◆ **What is required**
What lines in the records below include the word "wall"? Return each one.
START Supplied information
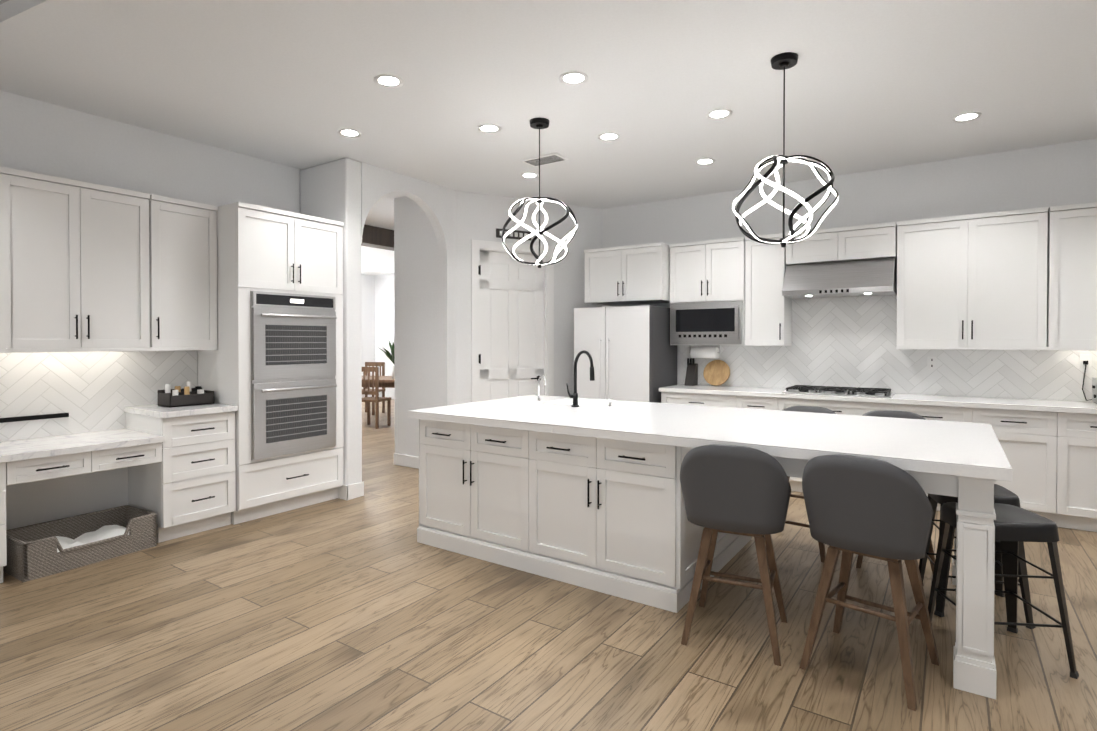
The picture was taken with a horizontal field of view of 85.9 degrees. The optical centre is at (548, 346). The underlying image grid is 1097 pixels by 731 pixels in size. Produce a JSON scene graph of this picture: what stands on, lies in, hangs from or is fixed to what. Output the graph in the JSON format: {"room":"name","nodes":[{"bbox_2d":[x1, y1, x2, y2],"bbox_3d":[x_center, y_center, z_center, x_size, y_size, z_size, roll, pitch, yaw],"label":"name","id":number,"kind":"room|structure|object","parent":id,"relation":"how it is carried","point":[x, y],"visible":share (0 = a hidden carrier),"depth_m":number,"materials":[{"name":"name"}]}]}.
{"room":"kitchen","nodes":[
{"label":"kitchen","id":0,"kind":"room"},
{"bbox_2d":[0,90,299,385],"bbox_3d":[-4.197,-0.176,3.084,0.168,3.158,6.620,0,1,34],"label":"wall","id":1,"kind":"structure","parent":0,"point":[42,137],"depth_m":4.46,"materials":[{"name":"paint"}]},
{"bbox_2d":[0,279,3,352],"bbox_3d":[-3.715,-0.527,3.314,0.344,1.130,0.850,0,1,34],"label":"upper cabinet","id":2,"kind":"object","parent":1,"relation":"attached to","point":[1,280],"depth_m":3.60,"materials":[{"name":"white paint"}]},
{"bbox_2d":[0,167,155,352],"bbox_3d":[-3.242,-0.534,4.008,0.344,1.130,0.830,0,1,34],"label":"upper cabinet","id":3,"kind":"object","parent":1,"relation":"attached to","point":[87,267],"depth_m":3.89,"materials":[{"name":"white paint"}]},
{"bbox_2d":[0,350,196,441],"bbox_3d":[-3.514,0.327,3.931,0.008,0.700,2.220,0,1,34],"label":"tile backsplash","id":4,"kind":"structure","parent":1,"relation":"attached to","point":[88,392],"depth_m":4.20,"materials":[{"name":"white tile"}]},
{"bbox_2d":[0,413,68,422],"bbox_3d":[-3.509,0.477,3.916,0.018,0.030,0.520,0,1,34],"label":"power strip","id":5,"kind":"object","parent":4,"relation":"attached to","point":[32,417],"visible":1,"depth_m":3.97,"materials":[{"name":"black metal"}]},
{"bbox_2d":[156,195,217,350],"bbox_3d":[-2.876,-0.539,4.546,0.344,1.130,0.470,0,1,34],"label":"upper cabinet","id":6,"kind":"object","parent":1,"relation":"attached to","point":[186,231],"depth_m":4.47,"materials":[{"name":"white paint"}]},
{"bbox_2d":[300,158,361,484],"bbox_3d":[-2.031,-0.208,5.499,0.668,3.138,0.188,0,1,34],"label":"wall","id":7,"kind":"structure","parent":0,"point":[331,190],"depth_m":5.32,"materials":[{"name":"paint"}]},
{"bbox_2d":[338,485,349,499],"bbox_3d":[-2.076,1.297,5.441,0.700,0.130,0.020,0,1,34],"label":"baseboard","id":8,"kind":"structure","parent":7,"relation":"attached to","point":[344,491],"depth_m":5.27,"materials":[{"name":"white wood"}]},
{"bbox_2d":[350,482,363,496],"bbox_3d":[-2.054,1.295,5.621,0.866,0.130,0.044,0,1,34],"label":"baseboard","id":9,"kind":"structure","parent":7,"relation":"attached to","point":[351,491],"depth_m":5.34,"materials":[{"name":"white wood"}]},
{"bbox_2d":[361,274,374,397],"bbox_3d":[-6.705,-0.222,11.374,0.150,3.050,8.500,0,1,34],"label":"wall","id":10,"kind":"structure","parent":0,"point":[367,281],"depth_m":14.55,"materials":[{"name":"paint"}]},
{"bbox_2d":[375,274,394,398],"bbox_3d":[-1.260,-0.236,12.717,7.279,3.050,0.150,0,1,34],"label":"wall","id":11,"kind":"structure","parent":0,"point":[377,312],"depth_m":14.51,"materials":[{"name":"paint"}]},
{"bbox_2d":[360,162,455,406],"bbox_3d":[-1.405,-0.168,5.931,0.120,3.050,1.230,0,1,34],"label":"wall","id":12,"kind":"structure","parent":0,"point":[435,203],"depth_m":6.30,"materials":[{"name":"paint"}]},
{"bbox_2d":[394,196,438,456],"bbox_3d":[-1.326,-0.177,6.785,0.709,3.050,0.529,0,1,34],"label":"wall","id":13,"kind":"structure","parent":0,"point":[416,303],"depth_m":6.59,"materials":[{"name":"paint"}]},
{"bbox_2d":[394,453,418,468],"bbox_3d":[-1.414,1.286,6.546,0.850,0.130,0.046,0,1,34],"label":"baseboard","id":14,"kind":"structure","parent":13,"relation":"attached to","point":[399,459],"depth_m":6.65,"materials":[{"name":"white wood"}]},
{"bbox_2d":[455,190,601,403],"bbox_3d":[-0.178,-0.178,6.928,1.960,3.050,0.120,0,1,-29],"label":"wall","id":15,"kind":"structure","parent":0,"point":[479,216],"depth_m":6.91,"materials":[{"name":"paint"}]},
{"bbox_2d":[478,251,543,400],"bbox_3d":[-0.424,0.131,6.758,0.848,2.414,0.102,0,1,-30],"label":"pantry door","id":16,"kind":"structure","parent":15,"relation":"in","point":[511,358],"depth_m":6.75,"materials":[{"name":"white wood"}]},
{"bbox_2d":[471,240,553,401],"bbox_3d":[-0.423,0.083,6.785,1.030,2.530,0.140,0,1,-29],"label":"door frame","id":17,"kind":"structure","parent":15,"relation":"attached to","point":[477,246],"depth_m":6.67,"materials":[{"name":"white wood"}]},
{"bbox_2d":[496,228,530,240],"bbox_3d":[-0.394,-1.281,6.718,0.440,0.100,0.014,0,1,-29],"label":"sign","id":18,"kind":"object","parent":15,"relation":"attached to","point":[516,234],"visible":0.69,"depth_m":6.72,"materials":[{"name":"grey wood"}]},
{"bbox_2d":[0,399,1096,730],"bbox_3d":[-1.216,1.397,4.928,16.700,0.060,13.400,0,1,34],"label":"floor","id":19,"kind":"structure","parent":0,"point":[366,611],"depth_m":2.75,"materials":[{"name":"brown wood"}]},
{"bbox_2d":[0,441,11,582],"bbox_3d":[-3.508,0.940,3.403,0.601,0.886,0.436,0,1,34],"label":"base cabinet","id":20,"kind":"object","parent":19,"relation":"on","point":[6,446],"depth_m":3.41,"materials":[{"name":"white paint"}]},
{"bbox_2d":[12,432,95,528],"bbox_3d":[-3.270,0.937,3.752,0.601,0.886,0.409,0,1,34],"label":"desk","id":21,"kind":"object","parent":19,"relation":"on","point":[54,477],"depth_m":3.89,"materials":[{"name":"white paint"}]},
{"bbox_2d":[3,505,156,581],"bbox_3d":[-3.067,1.261,3.873,0.450,0.230,0.744,0,1,34],"label":"wicker basket","id":22,"kind":"object","parent":19,"relation":"on","point":[41,550],"visible":0.98,"depth_m":3.83,"materials":[{"name":"grey wicker"}]},
{"bbox_2d":[96,411,167,542],"bbox_3d":[-3.040,0.934,4.090,0.601,0.886,0.409,0,1,34],"label":"base cabinet","id":23,"kind":"object","parent":19,"relation":"on","point":[130,460],"depth_m":4.16,"materials":[{"name":"white paint"}]},
{"bbox_2d":[164,411,235,539],"bbox_3d":[-2.782,0.930,4.468,0.601,0.886,0.506,0,1,34],"label":"base cabinet","id":24,"kind":"object","parent":19,"relation":"on","point":[174,468],"depth_m":4.30,"materials":[{"name":"white paint"}]},
{"bbox_2d":[124,403,237,418],"bbox_3d":[-2.773,0.467,4.450,0.630,0.040,0.522,0,1,34],"label":"countertop","id":25,"kind":"structure","parent":24,"relation":"on","point":[206,409],"depth_m":4.30,"materials":[{"name":"white stone"}]},
{"bbox_2d":[158,382,214,406],"bbox_3d":[-2.784,0.358,4.534,0.200,0.173,0.320,0,1,34],"label":"organizer","id":26,"kind":"object","parent":25,"relation":"on","point":[178,396],"visible":0.98,"depth_m":4.47,"materials":[{"name":"grey wood"}]},
{"bbox_2d":[197,202,343,524],"bbox_3d":[-2.320,0.128,5.032,0.733,2.475,0.939,0,1,34],"label":"oven cabinet","id":27,"kind":"object","parent":19,"relation":"on","point":[271,367],"visible":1,"depth_m":4.76,"materials":[{"name":"white paint"}]},
{"bbox_2d":[362,362,385,414],"bbox_3d":[-3.490,0.801,11.508,0.440,1.000,0.440,0,1,14],"label":"dining chair","id":28,"kind":"object","parent":19,"relation":"on","point":[376,364],"visible":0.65,"depth_m":11.64,"materials":[{"name":"brown wood"}]},
{"bbox_2d":[362,367,390,428],"bbox_3d":[-2.905,0.819,9.750,0.440,1.000,0.440,0,1,14],"label":"dining chair","id":29,"kind":"object","parent":19,"relation":"on","point":[376,399],"visible":0.75,"depth_m":9.54,"materials":[{"name":"brown wood"}]},
{"bbox_2d":[362,376,394,387],"bbox_3d":[-3.197,0.930,10.630,2.000,0.760,1.000,0,1,14],"label":"dining table","id":30,"kind":"object","parent":19,"relation":"on","point":[386,381],"depth_m":10.09,"materials":[{"name":"brown wood"}]},
{"bbox_2d":[379,339,394,378],"bbox_3d":[-2.723,0.180,10.385,0.459,0.744,0.688,0,1,34],"label":"plant","id":31,"kind":"object","parent":30,"relation":"on","point":[391,357],"visible":0.48,"depth_m":10.33,"materials":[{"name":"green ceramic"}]},
{"bbox_2d":[574,306,676,402],"bbox_3d":[0.864,0.457,6.667,0.922,1.786,0.809,0,1,34],"label":"fridge","id":32,"kind":"object","parent":19,"relation":"on","point":[631,350],"visible":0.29,"depth_m":6.34,"materials":[{"name":"white metal"}]},
{"bbox_2d":[408,395,1011,698],"bbox_3d":[0.807,0.913,3.799,3.330,0.930,1.483,0,1,34],"label":"kitchen island","id":33,"kind":"object","parent":19,"relation":"on","point":[587,493],"visible":1,"depth_m":3.34,"materials":[{"name":"white paint"}]},
{"bbox_2d":[534,375,612,408],"bbox_3d":[0.189,0.331,4.421,0.684,0.221,0.111,0,1,34],"label":"filter faucet","id":34,"kind":"object","parent":33,"relation":"on","point":[539,402],"visible":1,"depth_m":4.55,"materials":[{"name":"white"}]},
{"bbox_2d":[566,350,594,406],"bbox_3d":[0.239,0.233,4.461,0.119,0.416,0.264,0,1,34],"label":"gooseneck faucet","id":35,"kind":"object","parent":33,"relation":"on","point":[574,395],"visible":1,"depth_m":4.37,"materials":[{"name":"black metal"}]},
{"bbox_2d":[680,444,790,665],"bbox_3d":[0.919,0.915,2.861,0.517,0.945,0.524,0,1,34],"label":"upholstered stool","id":36,"kind":"object","parent":19,"relation":"on","point":[738,490],"visible":1,"depth_m":2.67,"materials":[{"name":"grey fabric"}]},
{"bbox_2d":[780,406,835,562],"bbox_3d":[1.747,0.903,4.073,0.501,0.945,0.496,0,1,34],"label":"upholstered stool","id":37,"kind":"object","parent":19,"relation":"on","point":[812,409],"visible":0.02,"depth_m":4.18,"materials":[{"name":"grey fabric"}]},
{"bbox_2d":[800,454,939,710],"bbox_3d":[1.397,0.918,2.571,0.517,0.945,0.524,0,1,34],"label":"upholstered stool","id":38,"kind":"object","parent":19,"relation":"on","point":[872,508],"visible":1,"depth_m":2.40,"materials":[{"name":"grey fabric"}]},
{"bbox_2d":[659,384,1096,531],"bbox_3d":[3.375,0.903,5.086,4.935,0.925,0.639,0,1,34],"label":"base cabinet","id":39,"kind":"object","parent":19,"relation":"on","point":[1049,447],"visible":0.4,"depth_m":4.56,"materials":[{"name":"white paint"}]},
{"bbox_2d":[684,358,697,385],"bbox_3d":[1.581,0.274,6.536,0.100,0.300,0.149,0,1,34],"label":"knife block","id":40,"kind":"object","parent":39,"relation":"on","point":[691,378],"visible":1,"depth_m":6.51,"materials":[{"name":"grey wood"}]},
{"bbox_2d":[703,360,729,385],"bbox_3d":[1.832,0.280,6.425,0.290,0.280,0.113,0,1,34],"label":"round cutting board","id":41,"kind":"object","parent":39,"relation":"on","point":[716,372],"visible":1,"depth_m":6.42,"materials":[{"name":"brown wood"}]},
{"bbox_2d":[782,385,894,397],"bbox_3d":[2.727,0.412,5.556,0.900,0.046,0.501,0,1,34],"label":"gas cooktop","id":42,"kind":"object","parent":39,"relation":"in","point":[850,391],"visible":1,"depth_m":5.46,"materials":[{"name":"metal"}]},
{"bbox_2d":[1082,364,1096,403],"bbox_3d":[4.410,0.288,4.591,0.354,0.311,0.261,0,1,34],"label":"toaster","id":43,"kind":"object","parent":39,"relation":"on","point":[1094,389],"visible":1,"depth_m":4.66,"materials":[{"name":"black metal"}]},
{"bbox_2d":[856,410,934,573],"bbox_3d":[2.212,0.906,3.789,0.508,0.945,0.511,0,1,34],"label":"upholstered stool","id":44,"kind":"object","parent":19,"relation":"on","point":[893,414],"visible":0.04,"depth_m":3.92,"materials":[{"name":"grey fabric"}]},
{"bbox_2d":[919,484,1035,628],"bbox_3d":[2.264,1.067,3.159,0.434,0.635,0.434,0,1,19],"label":"metal stool","id":45,"kind":"object","parent":19,"relation":"on","point":[1002,495],"visible":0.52,"depth_m":3.04,"materials":[{"name":"grey metal"}]},
{"bbox_2d":[928,502,1078,678],"bbox_3d":[2.049,1.072,2.701,0.434,0.635,0.434,0,1,6],"label":"metal stool","id":46,"kind":"object","parent":19,"relation":"on","point":[1014,525],"visible":0.71,"depth_m":2.62,"materials":[{"name":"grey metal"}]},
{"bbox_2d":[0,0,1096,275],"bbox_3d":[-1.216,-1.783,4.897,16.700,0.200,13.400,0,1,34],"label":"ceiling","id":47,"kind":"structure","parent":0,"point":[876,84],"depth_m":3.73,"materials":[{"name":"paint"}]},
{"bbox_2d":[337,129,361,137],"bbox_3d":[-1.560,-1.676,4.624,0.180,0.008,0.180,0,1,34],"label":"recessed light","id":48,"kind":"object","parent":47,"relation":"in","point":[350,133],"visible":0.88,"depth_m":4.63,"materials":[{"name":"white"}]},
{"bbox_2d":[361,224,393,250],"bbox_3d":[-2.532,-1.588,8.518,0.250,0.258,8.100,0,1,34],"label":"ceiling beam","id":49,"kind":"structure","parent":47,"relation":"attached to","point":[377,237],"depth_m":8.46,"materials":[{"name":"brown wood"}]},
{"bbox_2d":[374,74,402,87],"bbox_3d":[-1.003,-1.667,3.700,0.180,0.008,0.180,0,1,34],"label":"recessed light","id":50,"kind":"object","parent":47,"relation":"in","point":[387,81],"visible":0.96,"depth_m":3.70,"materials":[{"name":"white plastic"}]},
{"bbox_2d":[478,124,500,132],"bbox_3d":[-0.454,-1.675,4.524,0.180,0.008,0.180,0,1,34],"label":"recessed light","id":51,"kind":"object","parent":47,"relation":"in","point":[488,128],"visible":0.98,"depth_m":4.52,"materials":[{"name":"white plastic"}]},
{"bbox_2d":[521,173,538,177],"bbox_3d":[-0.186,-1.688,5.806,0.180,0.008,0.180,0,1,34],"label":"recessed light","id":52,"kind":"object","parent":47,"relation":"in","point":[529,175],"visible":0.96,"depth_m":5.81,"materials":[{"name":"white plastic"}]},
{"bbox_2d":[501,118,576,267],"bbox_3d":[-0.067,-1.133,4.387,0.568,1.088,0.568,0,1,34],"label":"pendant light","id":53,"kind":"object","parent":47,"relation":"hanging from","point":[539,123],"visible":1,"depth_m":4.35,"materials":[{"name":"black metal"}]},
{"bbox_2d":[521,153,568,166],"bbox_3d":[-0.033,-1.680,5.302,0.380,0.013,0.200,0,1,34],"label":"ceiling vent","id":54,"kind":"object","parent":47,"relation":"in","point":[548,159],"visible":0.96,"depth_m":5.29,"materials":[{"name":"white metal"}]},
{"bbox_2d":[559,71,587,84],"bbox_3d":[0.156,-1.666,3.661,0.180,0.008,0.180,0,1,34],"label":"recessed light","id":55,"kind":"object","parent":47,"relation":"in","point":[573,78],"visible":0.98,"depth_m":3.66,"materials":[{"name":"white plastic"}]},
{"bbox_2d":[598,133,619,140],"bbox_3d":[0.483,-1.677,4.709,0.180,0.008,0.180,0,1,34],"label":"recessed light","id":56,"kind":"object","parent":47,"relation":"in","point":[608,136],"visible":0.98,"depth_m":4.70,"materials":[{"name":"white plastic"}]},
{"bbox_2d":[695,158,714,164],"bbox_3d":[1.424,-1.683,5.362,0.180,0.008,0.180,0,1,34],"label":"recessed light","id":57,"kind":"object","parent":47,"relation":"in","point":[707,161],"visible":1,"depth_m":5.35,"materials":[{"name":"white"}]},
{"bbox_2d":[706,109,731,119],"bbox_3d":[1.227,-1.672,4.238,0.180,0.008,0.180,0,1,34],"label":"recessed light","id":58,"kind":"object","parent":47,"relation":"in","point":[717,114],"visible":0.96,"depth_m":4.24,"materials":[{"name":"white"}]},
{"bbox_2d":[732,52,837,246],"bbox_3d":[1.363,-1.123,3.413,0.568,1.088,0.568,0,1,34],"label":"pendant light","id":59,"kind":"object","parent":47,"relation":"hanging from","point":[785,60],"visible":1,"depth_m":3.38,"materials":[{"name":"black metal"}]},
{"bbox_2d":[951,112,981,121],"bbox_3d":[3.044,-1.673,4.295,0.180,0.008,0.180,0,1,34],"label":"recessed light","id":60,"kind":"object","parent":47,"relation":"in","point":[969,116],"visible":0.98,"depth_m":4.30,"materials":[{"name":"white"}]},
{"bbox_2d":[602,138,1096,384],"bbox_3d":[3.953,-0.161,5.173,8.450,3.050,0.150,0,1,34],"label":"wall","id":61,"kind":"structure","parent":0,"point":[1060,174],"depth_m":5.55,"materials":[{"name":"paint"}]},
{"bbox_2d":[584,202,1096,349],"bbox_3d":[2.988,-0.548,5.396,5.900,1.130,0.539,0,1,34],"label":"upper cabinet","id":62,"kind":"object","parent":61,"relation":"attached to","point":[1024,279],"visible":1,"depth_m":5.10,"materials":[{"name":"white paint"}]},
{"bbox_2d":[689,345,719,357],"bbox_3d":[1.696,0.053,6.401,0.340,0.139,0.120,0,1,34],"label":"paper towel roll","id":63,"kind":"object","parent":62,"relation":"attached to","point":[704,352],"visible":0.94,"depth_m":6.35,"materials":[{"name":"white paper"}]},
{"bbox_2d":[671,301,742,343],"bbox_3d":[1.652,-0.251,6.222,0.765,0.440,0.056,0,1,34],"label":"built-in microwave","id":64,"kind":"object","parent":62,"relation":"in","point":[708,323],"visible":0.98,"depth_m":6.19,"materials":[{"name":"metal"}]},
{"bbox_2d":[782,257,896,298],"bbox_3d":[2.749,-0.646,5.578,0.920,0.317,0.502,0,1,34],"label":"steel range hood","id":65,"kind":"object","parent":62,"relation":"attached to","point":[869,277],"visible":1,"depth_m":5.43,"materials":[{"name":"silver metal"}]},
{"bbox_2d":[680,295,1096,401],"bbox_3d":[3.564,-0.162,5.340,4.980,1.350,0.008,0,1,34],"label":"tile backsplash","id":66,"kind":"structure","parent":61,"relation":"attached to","point":[844,341],"depth_m":5.63,"materials":[{"name":"white tile"}]},
{"bbox_2d":[927,357,936,368],"bbox_3d":[3.497,0.145,5.377,0.070,0.115,0.008,0,1,34],"label":"outlet","id":67,"kind":"object","parent":66,"relation":"attached to","point":[931,362],"visible":1,"depth_m":5.37,"materials":[{"name":"white plastic"}]},
{"bbox_2d":[1080,354,1090,367],"bbox_3d":[4.358,0.114,4.785,0.070,0.115,0.018,0,1,34],"label":"electrical outlet plate","id":68,"kind":"object","parent":66,"relation":"attached to","point":[1085,359],"visible":0.98,"depth_m":4.78,"materials":[{"name":"white plastic"}]}
]}
END Supplied information
◆ **Result**
{"bbox_2d":[0,90,299,385],"bbox_3d":[-4.197,-0.176,3.084,0.168,3.158,6.620,0,1,34],"label":"wall","id":1,"kind":"structure","parent":0,"point":[42,137],"depth_m":4.46,"materials":[{"name":"paint"}]},
{"bbox_2d":[300,158,361,484],"bbox_3d":[-2.031,-0.208,5.499,0.668,3.138,0.188,0,1,34],"label":"wall","id":7,"kind":"structure","parent":0,"point":[331,190],"depth_m":5.32,"materials":[{"name":"paint"}]},
{"bbox_2d":[361,274,374,397],"bbox_3d":[-6.705,-0.222,11.374,0.150,3.050,8.500,0,1,34],"label":"wall","id":10,"kind":"structure","parent":0,"point":[367,281],"depth_m":14.55,"materials":[{"name":"paint"}]},
{"bbox_2d":[375,274,394,398],"bbox_3d":[-1.260,-0.236,12.717,7.279,3.050,0.150,0,1,34],"label":"wall","id":11,"kind":"structure","parent":0,"point":[377,312],"depth_m":14.51,"materials":[{"name":"paint"}]},
{"bbox_2d":[360,162,455,406],"bbox_3d":[-1.405,-0.168,5.931,0.120,3.050,1.230,0,1,34],"label":"wall","id":12,"kind":"structure","parent":0,"point":[435,203],"depth_m":6.30,"materials":[{"name":"paint"}]},
{"bbox_2d":[394,196,438,456],"bbox_3d":[-1.326,-0.177,6.785,0.709,3.050,0.529,0,1,34],"label":"wall","id":13,"kind":"structure","parent":0,"point":[416,303],"depth_m":6.59,"materials":[{"name":"paint"}]},
{"bbox_2d":[455,190,601,403],"bbox_3d":[-0.178,-0.178,6.928,1.960,3.050,0.120,0,1,-29],"label":"wall","id":15,"kind":"structure","parent":0,"point":[479,216],"depth_m":6.91,"materials":[{"name":"paint"}]},
{"bbox_2d":[602,138,1096,384],"bbox_3d":[3.953,-0.161,5.173,8.450,3.050,0.150,0,1,34],"label":"wall","id":61,"kind":"structure","parent":0,"point":[1060,174],"depth_m":5.55,"materials":[{"name":"paint"}]},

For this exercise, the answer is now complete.